Wednesday, May 19, 2010

Protests and strikes are mounting throughout Europe as governments begin to carry out the austerity measures required to attract the investment funds needed to postpone state bankruptcy.

Mounting civil unrest is undermining investors’ confidence in European governments’ ability to impose the brutal measures on their populations.

It is patently clear that agreement on a €750 bailout package to prevent the collapse of the euro is hopelessly adequate to stem the attack on the currency.

Panic moves in the USA, Germany and Venezuela yesterday against speculative investment markets are adding to the global instability as hedge funds look to move their headquarters and activities to the less-regulated East.

The German government banned “naked shorting” – the selling of shares and bonds that the sellers neither own nor have borrowed.
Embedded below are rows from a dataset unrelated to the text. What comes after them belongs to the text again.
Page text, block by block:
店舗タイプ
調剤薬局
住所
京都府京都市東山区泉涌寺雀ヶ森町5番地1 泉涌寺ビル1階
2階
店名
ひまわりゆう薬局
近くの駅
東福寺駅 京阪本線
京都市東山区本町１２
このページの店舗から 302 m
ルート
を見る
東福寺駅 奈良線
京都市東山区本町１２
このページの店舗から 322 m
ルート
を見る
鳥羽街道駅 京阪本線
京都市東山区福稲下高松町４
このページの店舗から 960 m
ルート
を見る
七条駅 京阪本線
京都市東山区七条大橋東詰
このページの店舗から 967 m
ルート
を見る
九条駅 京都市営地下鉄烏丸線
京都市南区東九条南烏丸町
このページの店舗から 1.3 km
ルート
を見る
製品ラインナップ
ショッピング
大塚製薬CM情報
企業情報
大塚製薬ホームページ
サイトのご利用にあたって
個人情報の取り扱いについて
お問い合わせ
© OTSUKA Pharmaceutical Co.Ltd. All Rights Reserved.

In the US, Chris Dodd, the Senate banking committee chairman, proposed letting regulators decide whether banks should be banned from dealing in all derivatives in a last-minute amendment to the financial regulation bill

Venezuela's Chavez-led government took control of foreign currency trading in an attempt to prevent further attacks on the bolivar.
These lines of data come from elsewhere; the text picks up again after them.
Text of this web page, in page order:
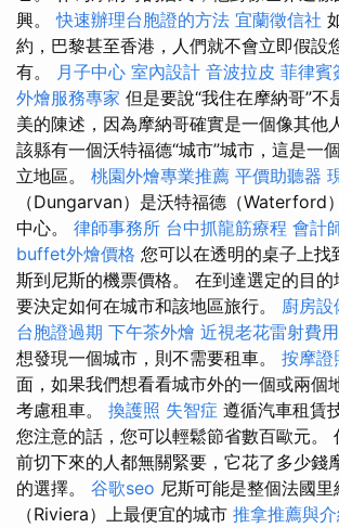
興。快速辦理台胞證的方法 宜蘭徵信社
約，巴黎甚至香港，人們就不會立即假設
有。 月子中心 室內設計 音波拉皮 菲律賓
外燴服務專家 但是要說“我住在摩納哥”不
美的陳述，因為摩納哥確實是一個像其他
該縣有一個沃特福德“城市”城市，這是一
立地區。 桃園外燴專業推薦 平價助聽器
（Dungarvan）是沃特福德（Waterford
中心。 律師事務所 台中抓龍筋療程 會計
buffet外燴價格 您可以在透明的桌子上找
斯到尼斯的機票價格。 在到達選定的目的
要決定如何在城市和該地區旅行。 廚房設
台胞證過期 下午茶外燴 近視老花雷射費用
想發現一個城市，則不需要租車。 按摩證
面，如果我們想看看城市外的一個或兩個
考慮租車。 換護照 失智症 遵循汽車租賃
您注意的話，您可以輕鬆節省數百歐元。
前切下來的人都無關緊要，它花了多少錢
的選擇。 谷歌seo 尼斯可能是整個法國里
（Riviera）上最便宜的城市 推拿推薦與
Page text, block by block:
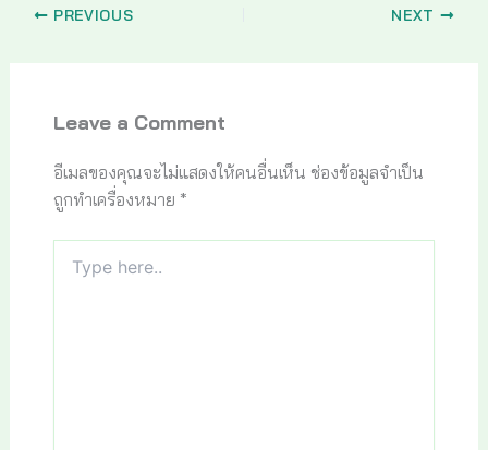
PREVIOUS NEXT
Leave a Comment
อีเมลของคุณจะไม่แสดงให้คนอื่นเห็น ช่องข้อมูลจำเป็น
ถูกทำเครื่องหมาย *
here..
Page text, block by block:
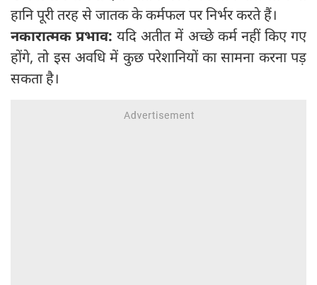
हानि पूरी तरह से जातक के कर्मफल पर निर्भर करते हैं।
नकारात्मक प्रभाव:यदि अतीत में अच्छे कर्म नहीं किए गए
होंगे, तो इस अवधि में कुछ परेशानियों का सामना करना पड़
सकता है।
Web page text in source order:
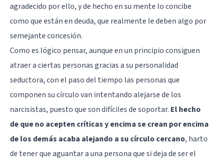
agradecido por ello, y de hecho en su mente lo concibe
como que están en deuda, que realmente le deben algo por
semejante concesión.
Como es lógico pensar, aunque en un principio consiguen
atraer a ciertas personas gracias a su personalidad
seductora, con el paso del tiempo las personas que
componen su círculo van intentando alejarse de los
narcisistas, puesto que son difíciles de soportar. El hecho
de que no acepten críticas y encima se crean por encima
de los demás acaba alejando a su círculo cercano, harto
de tener que aguantar a una persona que si deja de ser el
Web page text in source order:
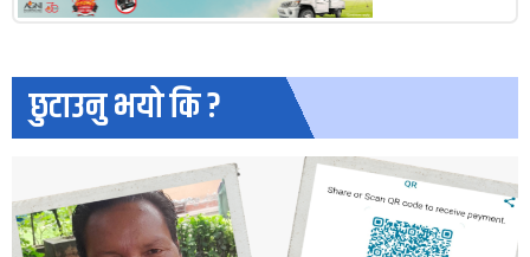
छुटाउनु भयो कि ?

The International Monetary Fund has forced Romania’s six-month old centrist government to promise cuts to state wages of 25% and to pensions of 15% as part of an effort to meet the requirements for the release of the next tranche of loans in a 20 billion-euro bailout package. This scale of attacks on living standards will prove to be just the down payment.

Trade unions in Romania have called a mass demonstration in Bucharest today. If their forecast turnout of 60,000 proves correct, the protest outside government headquarters will be one of the biggest since the revolutionary overthrow and execution of the Stalinist Nicolae Ceauşescu and his wife Elena in 1989.
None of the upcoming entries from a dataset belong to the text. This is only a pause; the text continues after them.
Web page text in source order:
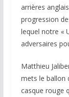
arrières
progression
lequel notre «
adversaires
Matthieu
mets le ballon
casque rouge
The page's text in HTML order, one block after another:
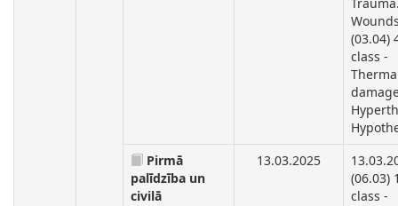
(03.04)
class -
Pirmā
palīdzība un
civilā
13.03.2025
(06.03)
class -
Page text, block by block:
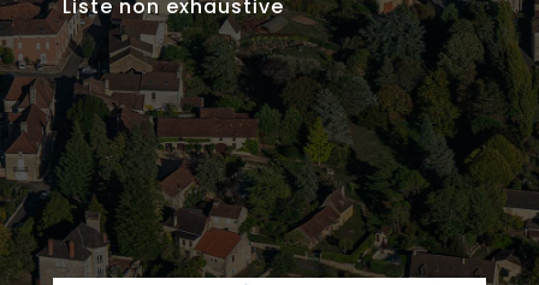
Liste non exhaustive
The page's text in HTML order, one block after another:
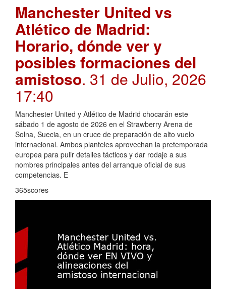
Manchester United vs
Atlético de Madrid:
Horario, dónde ver y
posibles formaciones del
amistoso. 31 de Julio, 2026
17:40
Manchester United y Atlético de Madrid chocarán este
sábado 1 de agosto de 2026 en el Strawberry Arena de
Solna, Suecia, en un cruce de preparación de alto vuelo
internacional. Ambos planteles aprovechan la pretemporada
europea para pulir detalles tácticos y dar rodaje a sus
nombres principales antes del arranque oficial de sus
competencias. E
365scores
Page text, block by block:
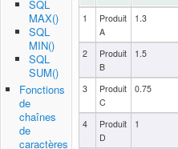
1
Produit
A
1.3
2
Produit
B
1.5
3
Produit
C
0.75
4
Produit
D
1
SQL
MAX()
SQL
MIN()
SQL
SUM()
Fonctions
de
chaînes
de
caractères
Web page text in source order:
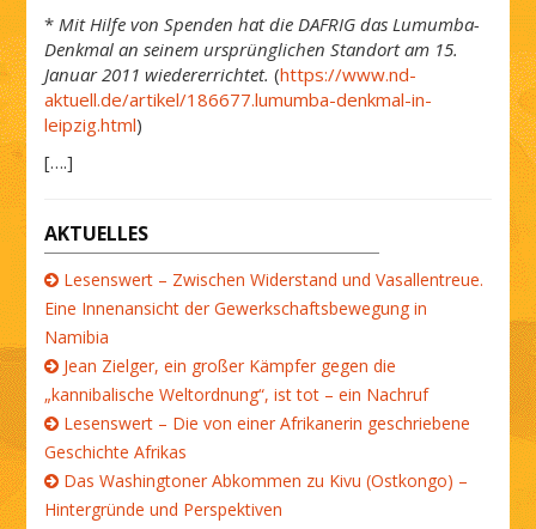
* Mit Hilfe von Spenden hat die DAFRIG das Lumumba-
Denkmal an seinem ursprünglichen Standort am 15.
Januar 2011 wiedererrichtet. (https://www.nd-
aktuell.de/artikel/186677.lumumba-denkmal-in-
leipzig.html)
[….]
AKTUELLES
Lesenswert – Zwischen Widerstand und Vasallentreue.
Eine Innenansicht der Gewerkschaftsbewegung in
Namibia
Jean Zielger, ein großer Kämpfer gegen die
„kannibalische Weltordnung“, ist tot – ein Nachruf
Lesenswert – Die von einer Afrikanerin geschriebene
Geschichte Afrikas
Das Washingtoner Abkommen zu Kivu (Ostkongo) –
Hintergründe und Perspektiven

Greek unions have called the fourth in a series of general strikes for tomorrow against a 10% cut in wages and spending in the public sector, an increased retirement age, VAT increases and the freezing of pensions.

A group of left-leaning members of the European Parliament – the United Left / Nordic Green Left (GUE/NGL) – are attempting organise co-ordinated protests in the week of 21 to 26 June against the power of the financial markets.

The MEPs have put together a series of left-sounding demands:

Workers must not pay for the crisis - Make the super rich and bankers pay

Solidarity with the Greek workers and for the unity of working people across Europe

No to cutbacks, wage cuts, unemployment and increases in the retirement age

No to privatisation of public services

End the dictatorship of the financial markets, credit ratings institutions and the IMF

Stop the bailouts of the banks - nationalise the banks and financial institutions in the interests of working people

But their intention to send use these protests to send “a clear message to the European establishments” and “building a European-wide resistance to the ongoing neo-liberal agenda” is wholly inadequate.

Financial markets are not susceptible to protest or even actions of the German state, representing the most powerful economy in Europe. Shares on European markets tumbled further, as did the euro, after Germany’s attempts to ban short-selling.

One London-based bond trader commented: "Nobody ever thought they'd do this in a million years and it raises the long-term question of who is now going to want to buy their debt."

A World to Win has a different set of aspirations to the MEPs. We’ll be discussing our plans to replace the dictatorship of financial market and the for-profit capitalist system with collectively owned, democratically managed not-for-profit system at our conference on Saturday.